The two largest spikes are Black Friday / Cyber Monday (BFCM) and the holiday shipping season (mid-December). In both cases, order volume rises and customer anxiety about delivery timing rises even faster — generating disproportionate WISMO and shipping-issue tickets relative to order count.
| Period | Typical volume vs. baseline | Primary drivers |
|---|---|---|
| BFCM week | 2–4x baseline | Order surge, shipping anxiety, return policy questions |
| Dec 10–22 (holiday shipping) | 2–3x baseline | Delivery deadline anxiety, lost/delayed packages |
| Dec 26 – Jan 10 (returns season) | 1.5–2.5x baseline | Gift returns, exchanges, refund requests |
| Valentine's Day, Mother's Day (for relevant stores) | 1.5–2x baseline | Gifting-related delivery questions |
| Summer (most categories) | 0.7–0.9x baseline | Slower than average |
A store with 1,500 monthly tickets at baseline should plan for 3,000–6,000 tickets during BFCM week and the holiday shipping period. If your AI deflection rate is 50%, AI absorbs most of the spike without additional headcount. If you're running all-human, plan 2–4x your normal staffing coverage.
How to reduce your ticket volume
Ticket volume reduction is different from ticket deflection. Deflection means a ticket arrives but gets resolved without a human. Volume reduction means the contact never happens because the customer's question was already answered — proactively. Both matter, but volume reduction is lower-cost because you're not processing the contact at all.
- 1Send proactive order notifications at every key stage: confirmation, fulfillment, shipping with tracking link, out for delivery, delivered. Proactive shipping updates reduce WISMO tickets by 30–50%.
- 2Build a comprehensive, searchable FAQ that covers your top 20 questions. A customer who finds the answer in 30 seconds doesn't open a ticket.
- 3Add tracking to your order confirmation and account pages so customers can self-serve without contacting support.

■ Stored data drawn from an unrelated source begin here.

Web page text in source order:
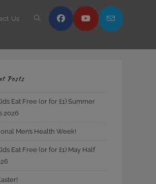
Us Toggle
Posts
Eat Free (or for £1) Summer
2026
Men’s Health Week!
Eat Free (or for £1) May Half
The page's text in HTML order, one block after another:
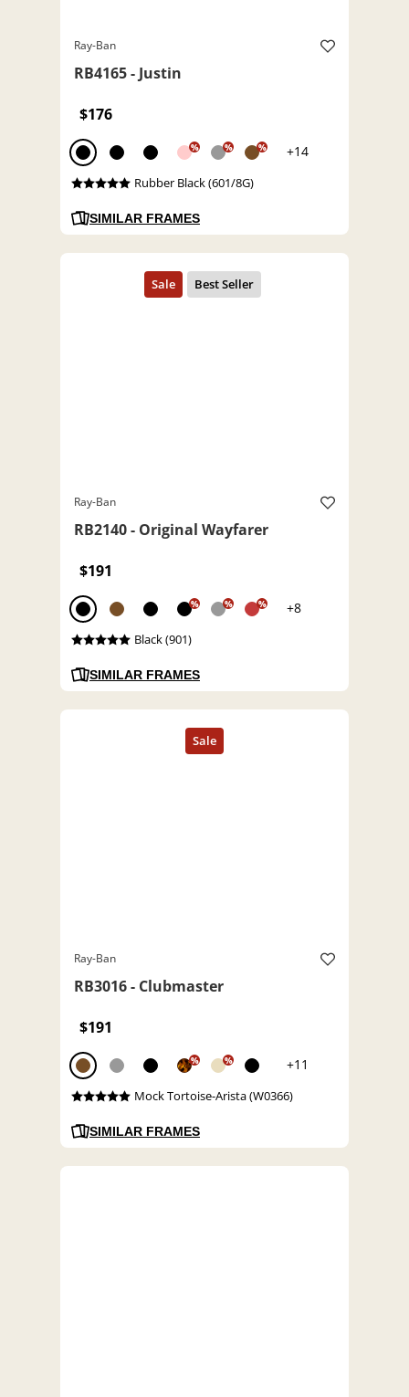
Ray-Ban
RB4165 - Justin
$176
% % % +14
Rubber Black (601/8G)
SIMILAR FRAMES
Ray-Ban
RB2140 - Original Wayfarer
$191
% % % +8
Black (901)
SIMILAR FRAMES
Ray-Ban
RB3016 - Clubmaster
$191
% % +11
Mock Tortoise-Arista (W0366)
SIMILAR FRAMES
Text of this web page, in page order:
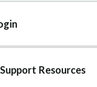
Resources
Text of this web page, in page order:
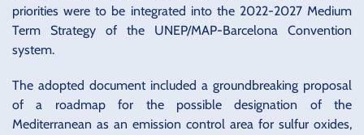
priorities were to be integrated into the 2022-2027 Medium
Term Strategy of the UNEP/MAP-Barcelona Convention
system.
The adopted document included a groundbreaking proposal
of a roadmap for the possible designation of the
Mediterranean as an emission control area for sulfur oxides,
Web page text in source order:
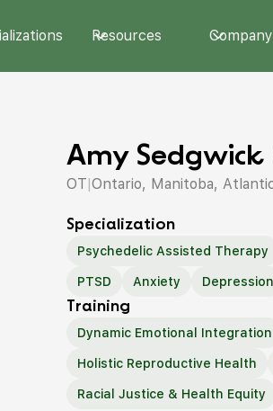
Resources Company
Amy Sedgwick
OT|Ontario, Manitoba,
Specialization
Psychedelic Assisted Therapy
PTSD Anxiety Depression
Training
Dynamic Emotional Integration
Holistic Reproductive Health
Racial Justice & Health Equity
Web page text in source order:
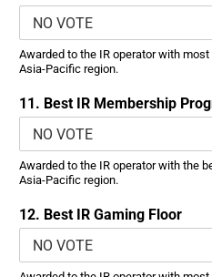
Awarded to the IR operator with
Asia-Pacific region.
11. Best IR Membership
Awarded to the IR operator with the
Asia-Pacific region.
12. Best IR Gaming Floor
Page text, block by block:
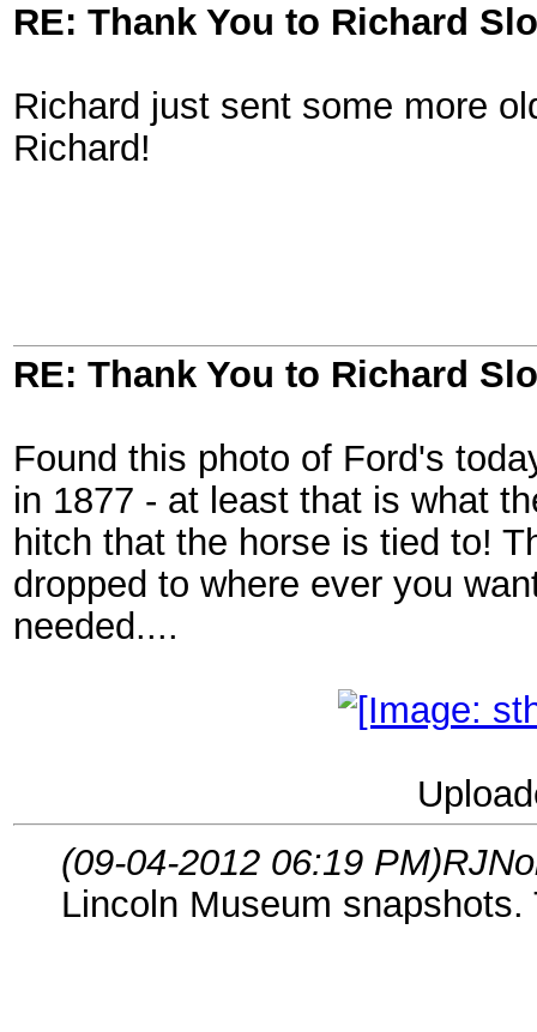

- 4Make your return policy visible, specific, and unambiguous. Customers who aren't sure if they qualify for a return contact support to ask; customers who know they qualify initiate the return directly.
- 5Use post-purchase email sequences to proactively answer common questions (sizing, care instructions, delivery windows) for your category.
- 6Review your top 10 ticket types monthly and ask: 'What would prevent this question from being asked?' That's your volume reduction roadmap.
Key takeaways
- Most ecommerce stores generate 3–8 support tickets per 100 orders; strong performers with good automation hit 2–4.
- WISMO (order status) is typically 25–50% of total ticket volume — the single highest-ROI category to automate.
- Peak season (BFCM, holiday shipping) generates 2–4x baseline ticket volume — plan automation and staffing accordingly.
- Volume reduction (preventing contacts) is higher-ROI than deflection alone — proactive notifications eliminate WISMO before it starts.
- Ticket volume per order tends to fall as stores invest in self-service, proactive notifications, and AI automation.